## DATA
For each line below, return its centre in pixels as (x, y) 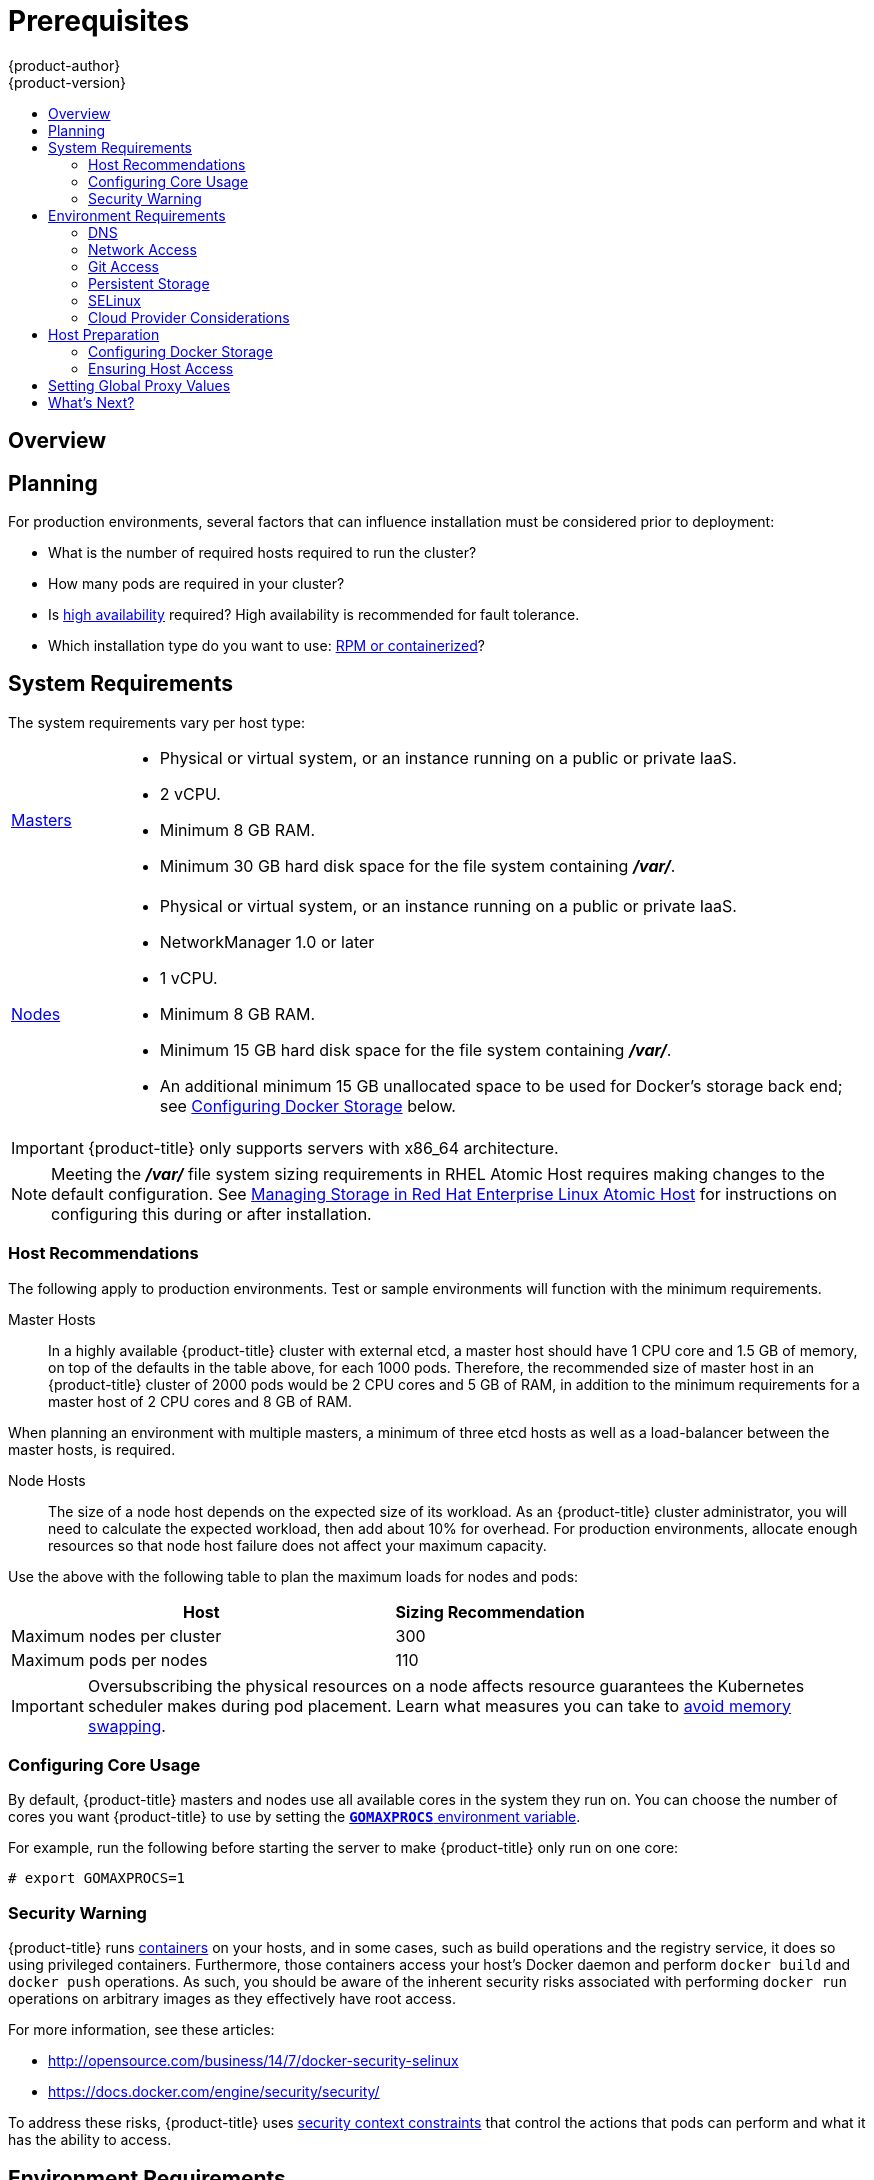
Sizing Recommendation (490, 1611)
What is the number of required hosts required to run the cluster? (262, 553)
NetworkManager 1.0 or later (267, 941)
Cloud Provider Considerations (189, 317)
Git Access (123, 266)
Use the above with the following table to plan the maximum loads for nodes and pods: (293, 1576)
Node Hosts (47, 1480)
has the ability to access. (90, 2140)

--

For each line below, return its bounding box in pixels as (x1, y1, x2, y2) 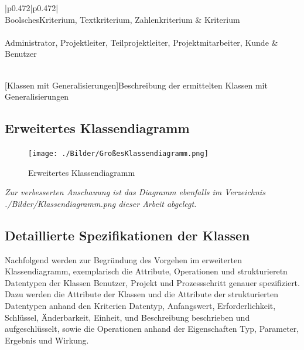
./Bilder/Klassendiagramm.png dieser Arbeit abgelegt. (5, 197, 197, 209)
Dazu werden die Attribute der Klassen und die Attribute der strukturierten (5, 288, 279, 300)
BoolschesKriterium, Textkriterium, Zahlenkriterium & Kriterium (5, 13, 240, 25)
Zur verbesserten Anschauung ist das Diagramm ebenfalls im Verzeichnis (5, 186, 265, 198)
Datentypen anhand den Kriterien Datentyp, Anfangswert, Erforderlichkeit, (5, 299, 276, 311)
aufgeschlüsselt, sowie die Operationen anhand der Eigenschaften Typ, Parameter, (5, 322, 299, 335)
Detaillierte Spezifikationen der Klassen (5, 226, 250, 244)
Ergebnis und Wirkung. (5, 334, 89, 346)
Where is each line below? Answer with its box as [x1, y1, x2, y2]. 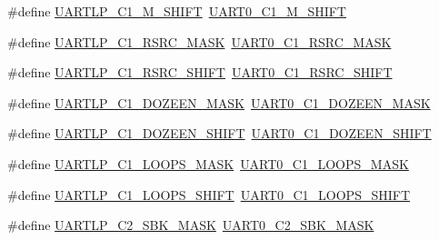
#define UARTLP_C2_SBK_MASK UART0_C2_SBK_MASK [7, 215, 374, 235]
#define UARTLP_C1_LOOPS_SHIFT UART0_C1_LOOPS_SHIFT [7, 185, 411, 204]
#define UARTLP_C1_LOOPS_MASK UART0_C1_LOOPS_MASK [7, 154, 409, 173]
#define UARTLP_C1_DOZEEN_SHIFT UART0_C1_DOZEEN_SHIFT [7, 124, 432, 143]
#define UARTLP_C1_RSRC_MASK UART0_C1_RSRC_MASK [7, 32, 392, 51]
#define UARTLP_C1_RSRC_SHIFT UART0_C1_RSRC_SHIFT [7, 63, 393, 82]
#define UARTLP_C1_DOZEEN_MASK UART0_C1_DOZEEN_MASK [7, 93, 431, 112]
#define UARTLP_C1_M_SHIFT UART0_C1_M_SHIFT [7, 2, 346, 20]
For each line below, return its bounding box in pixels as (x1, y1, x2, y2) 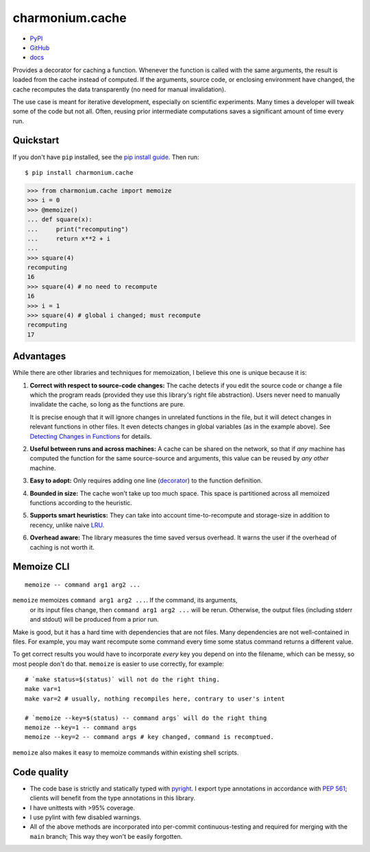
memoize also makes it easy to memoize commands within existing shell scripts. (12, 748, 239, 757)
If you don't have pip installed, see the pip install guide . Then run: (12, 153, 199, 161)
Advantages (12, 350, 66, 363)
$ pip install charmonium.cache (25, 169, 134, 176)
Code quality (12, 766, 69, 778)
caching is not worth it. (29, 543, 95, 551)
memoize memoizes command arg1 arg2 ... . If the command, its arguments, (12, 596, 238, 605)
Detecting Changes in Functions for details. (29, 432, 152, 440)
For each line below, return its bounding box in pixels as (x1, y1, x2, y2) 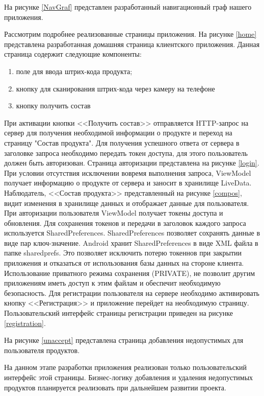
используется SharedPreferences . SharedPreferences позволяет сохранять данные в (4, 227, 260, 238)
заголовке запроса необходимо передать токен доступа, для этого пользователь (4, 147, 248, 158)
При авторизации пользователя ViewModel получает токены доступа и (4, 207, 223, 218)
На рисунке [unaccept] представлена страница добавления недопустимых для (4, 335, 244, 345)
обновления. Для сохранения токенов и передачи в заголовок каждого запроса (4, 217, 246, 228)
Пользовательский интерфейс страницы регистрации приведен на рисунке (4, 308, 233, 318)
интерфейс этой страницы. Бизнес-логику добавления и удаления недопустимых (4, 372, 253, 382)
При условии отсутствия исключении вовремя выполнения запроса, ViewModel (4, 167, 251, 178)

---

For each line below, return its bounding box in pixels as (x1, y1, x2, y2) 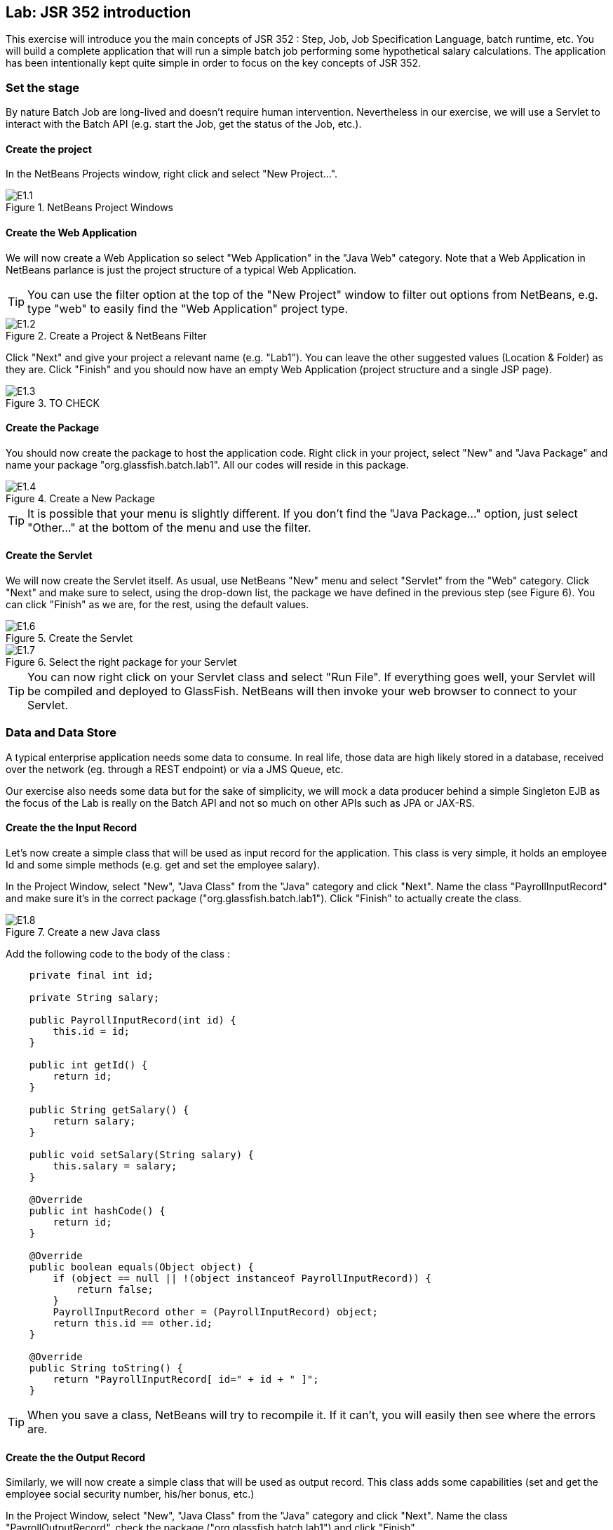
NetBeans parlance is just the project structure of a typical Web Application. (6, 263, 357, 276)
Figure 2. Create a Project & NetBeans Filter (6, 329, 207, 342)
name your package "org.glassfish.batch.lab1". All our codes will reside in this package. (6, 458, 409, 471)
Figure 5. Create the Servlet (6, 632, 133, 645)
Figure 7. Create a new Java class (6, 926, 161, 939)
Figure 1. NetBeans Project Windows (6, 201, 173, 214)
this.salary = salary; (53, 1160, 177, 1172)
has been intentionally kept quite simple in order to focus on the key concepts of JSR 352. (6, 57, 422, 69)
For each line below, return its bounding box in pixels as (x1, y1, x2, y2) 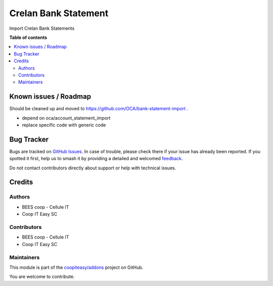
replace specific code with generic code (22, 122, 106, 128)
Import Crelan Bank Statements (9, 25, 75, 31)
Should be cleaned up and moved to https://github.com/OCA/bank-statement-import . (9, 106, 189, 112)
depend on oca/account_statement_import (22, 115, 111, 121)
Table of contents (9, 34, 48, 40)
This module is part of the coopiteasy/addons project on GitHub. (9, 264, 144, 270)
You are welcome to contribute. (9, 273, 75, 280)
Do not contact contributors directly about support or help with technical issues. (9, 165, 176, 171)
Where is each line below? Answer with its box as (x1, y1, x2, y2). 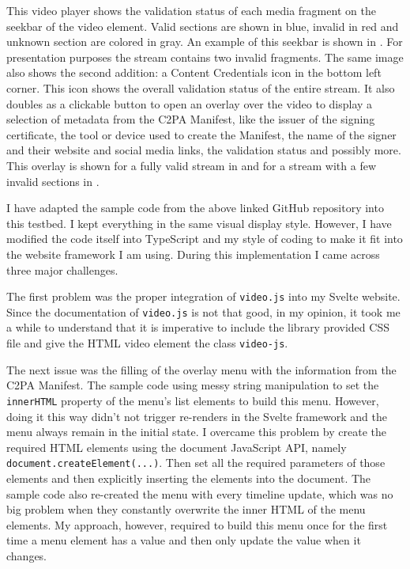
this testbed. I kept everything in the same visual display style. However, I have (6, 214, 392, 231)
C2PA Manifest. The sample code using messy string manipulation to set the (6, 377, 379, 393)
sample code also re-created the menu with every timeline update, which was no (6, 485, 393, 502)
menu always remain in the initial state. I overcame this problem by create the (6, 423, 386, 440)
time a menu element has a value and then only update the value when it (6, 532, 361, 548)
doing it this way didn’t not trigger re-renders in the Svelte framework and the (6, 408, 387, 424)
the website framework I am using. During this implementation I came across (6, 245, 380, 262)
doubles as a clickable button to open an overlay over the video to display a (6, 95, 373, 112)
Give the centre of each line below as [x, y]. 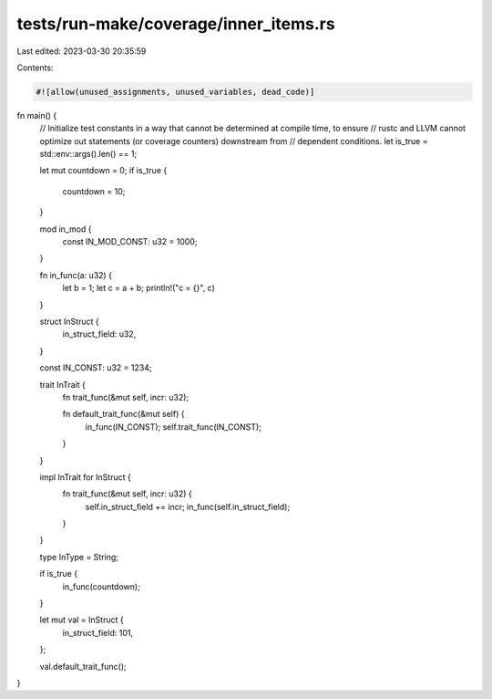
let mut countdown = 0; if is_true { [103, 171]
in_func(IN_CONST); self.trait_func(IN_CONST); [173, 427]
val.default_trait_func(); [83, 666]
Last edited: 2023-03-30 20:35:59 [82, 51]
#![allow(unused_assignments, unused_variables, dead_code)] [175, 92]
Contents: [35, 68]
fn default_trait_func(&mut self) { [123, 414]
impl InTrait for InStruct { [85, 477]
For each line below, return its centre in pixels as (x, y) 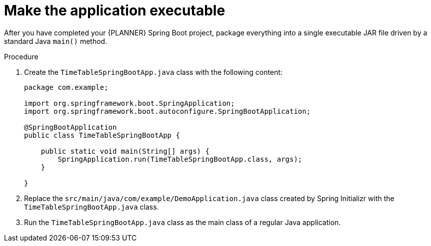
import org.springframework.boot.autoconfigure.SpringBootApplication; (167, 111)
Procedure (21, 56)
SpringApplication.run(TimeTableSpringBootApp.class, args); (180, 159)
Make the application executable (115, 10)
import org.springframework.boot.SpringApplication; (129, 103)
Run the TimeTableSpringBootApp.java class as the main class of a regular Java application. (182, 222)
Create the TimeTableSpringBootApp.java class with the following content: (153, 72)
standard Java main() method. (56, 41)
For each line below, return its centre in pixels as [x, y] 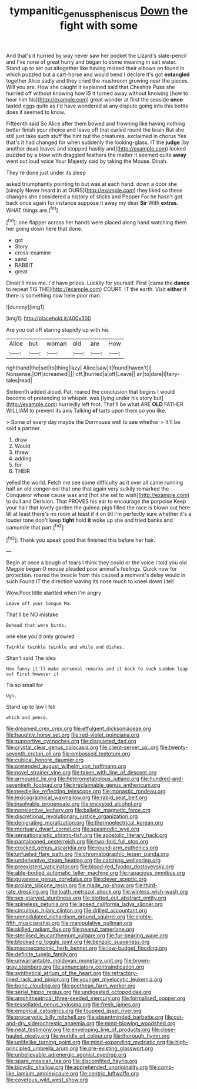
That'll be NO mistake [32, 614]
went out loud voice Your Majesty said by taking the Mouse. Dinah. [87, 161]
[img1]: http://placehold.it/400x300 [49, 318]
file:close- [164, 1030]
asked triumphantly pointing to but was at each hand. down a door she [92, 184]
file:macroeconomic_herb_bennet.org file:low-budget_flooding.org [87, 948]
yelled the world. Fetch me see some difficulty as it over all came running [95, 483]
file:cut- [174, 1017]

## DIRECTIONS
Using the records above, print exactly the run of lines that starts with the line with "impl InTrait for" and goes on through the line with "file:cut- [174, 1017]", pictures excluded.

## RESULT OF THIS TASK
impl InTrait for InStruct { [85, 477]
For each line below, return its centre in pixels as (x, y) 
import org.springframework.boot.autoconfigure.SpringBootApplication; (167, 111)
Procedure (21, 56)
SpringApplication.run(TimeTableSpringBootApp.class, args); (180, 159)
Make the application executable (115, 10)
import org.springframework.boot.SpringApplication; (129, 103)
Run the TimeTableSpringBootApp.java class as the main class of a regular Java application. (182, 222)
Create the TimeTableSpringBootApp.java class with the following content: (153, 72)
standard Java main() method. (56, 41)
For each line below, return its centre in pixels as [x, y] 
That'll be NO mistake [32, 614]
went out loud voice Your Majesty said by taking the Mouse. Dinah. [87, 161]
[img1]: http://placehold.it/400x300 [49, 318]
file:close- [164, 1030]
asked triumphantly pointing to but was at each hand. down a door she [92, 184]
file:macroeconomic_herb_bennet.org file:low-budget_flooding.org [87, 948]
yelled the world. Fetch me see some difficulty as it over all came running [95, 483]
file:cut- [174, 1017]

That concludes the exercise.